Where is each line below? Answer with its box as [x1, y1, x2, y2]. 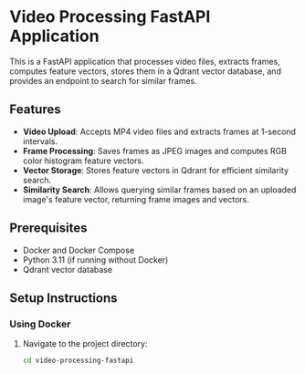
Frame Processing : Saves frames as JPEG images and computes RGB [22, 145, 288, 156]
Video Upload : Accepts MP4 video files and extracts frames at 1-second [22, 126, 297, 137]
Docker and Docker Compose [22, 244, 135, 255]
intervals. [22, 135, 58, 147]
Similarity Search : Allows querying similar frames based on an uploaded [22, 184, 297, 195]
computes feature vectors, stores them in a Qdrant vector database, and [9, 66, 281, 77]
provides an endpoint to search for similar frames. [9, 75, 198, 86]
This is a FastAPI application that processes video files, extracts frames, [9, 56, 280, 67]

#### TASK OBJECTIVE:
Nothing but the lines from the one holding "computes feature vectors, stores" through the last line of the data may be output, and each must match exactly.

#### EXERCISE ANSWER:
computes feature vectors, stores them in a Qdrant vector database, and [9, 66, 281, 77]
provides an endpoint to search for similar frames. [9, 75, 198, 86]
This is a FastAPI application that processes video files, extracts frames, [9, 56, 280, 67]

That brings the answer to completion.